Defenses that became standard
No single control is sufficient; mature DAOs layer several, and the widely-used OpenZeppelin Governor framework ships most of them by default.
- Timelocks / execution delay. A mandatory delay between a vote passing and the action executing gives holders time to see a malicious proposal and react — the single control whose absence made Beanstalk possible.
- Voting-power snapshots. Counting each voter's weight as of a past block (the proposal's creation) rather than live means tokens borrowed after a proposal is filed carry no weight — the standard structural answer to flash-loan seizure.
- Proposal thresholds and quorum. Requiring a minimum stake to submit a proposal, and minimum participation for one to count, raises the cost of spam and low-turnout raids.
- Guardian vetoes and security councils. A trusted multisig or elected council that can cancel a clearly-malicious proposal within the timelock window — as Nouns and others use — trades a little decentralization for a circuit-breaker.
- Limiting governance scope.
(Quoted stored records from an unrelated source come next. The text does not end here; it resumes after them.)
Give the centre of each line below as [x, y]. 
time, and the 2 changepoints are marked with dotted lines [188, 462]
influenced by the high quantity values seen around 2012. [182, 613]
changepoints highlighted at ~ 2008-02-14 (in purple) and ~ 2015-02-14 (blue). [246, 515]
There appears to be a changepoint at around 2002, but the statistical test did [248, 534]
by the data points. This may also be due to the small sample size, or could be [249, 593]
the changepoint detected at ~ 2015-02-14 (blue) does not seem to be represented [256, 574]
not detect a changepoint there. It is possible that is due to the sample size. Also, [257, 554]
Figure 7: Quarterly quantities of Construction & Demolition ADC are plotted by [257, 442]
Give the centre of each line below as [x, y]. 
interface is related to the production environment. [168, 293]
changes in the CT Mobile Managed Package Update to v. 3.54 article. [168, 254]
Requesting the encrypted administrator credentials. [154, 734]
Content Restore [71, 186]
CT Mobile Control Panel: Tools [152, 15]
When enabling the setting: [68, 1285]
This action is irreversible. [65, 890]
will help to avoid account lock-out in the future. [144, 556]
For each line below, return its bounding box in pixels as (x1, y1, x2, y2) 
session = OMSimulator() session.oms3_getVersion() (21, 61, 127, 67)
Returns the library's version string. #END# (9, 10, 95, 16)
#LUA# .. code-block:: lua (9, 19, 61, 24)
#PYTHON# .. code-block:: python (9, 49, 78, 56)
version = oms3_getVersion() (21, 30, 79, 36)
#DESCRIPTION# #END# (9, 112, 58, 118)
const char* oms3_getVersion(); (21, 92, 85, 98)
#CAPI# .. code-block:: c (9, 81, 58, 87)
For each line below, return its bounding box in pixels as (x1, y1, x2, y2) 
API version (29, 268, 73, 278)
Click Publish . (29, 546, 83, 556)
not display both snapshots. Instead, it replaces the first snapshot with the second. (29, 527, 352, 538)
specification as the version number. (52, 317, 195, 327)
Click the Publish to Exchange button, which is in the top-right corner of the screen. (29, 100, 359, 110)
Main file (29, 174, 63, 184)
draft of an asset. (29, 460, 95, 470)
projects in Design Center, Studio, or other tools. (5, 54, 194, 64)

The most robust defense is architectural: if governance simply cannot express "transfer all reserves to this address," the most valuable attack has no proposal to ride. Restricting what a vote is allowed to do shrinks the attack surface more than any amount of vote-counting cleverness.
For a fuller academic treatment, see the 2025 survey on DAO governance attacks and defenses.
How Caper approaches this
A caper is built so that several of these defenses are structural rather than optional. Governance scope is bounded by construction: a proposal can only be a PAYOUT, INVEST, or VOTE action, so there is no "call this arbitrary contract and drain the vault" proposal to ride — the single most valuable attack simply cannot be expressed. Voting weight is the product of a member's stake and their earned, non-transferable participation tokens (minted one per vote and locked to the account), so a stack of governance tokens that just arrived — flash-borrowed or freshly bought — carries little to no weight until it has actually shown up over time, which capital cannot fake. Passing an executive proposal needs a ranked-choice super-majority, not a bare 50%, and execution only fires after a mandatory delay window following the vote's close. And because every member can always exit for their pro-rata share of the treasury, even a captured vote cannot seize the value other members are entitled to redeem. The exact mechanics are verified against the caper contract and described on the linked proposal and voting pages.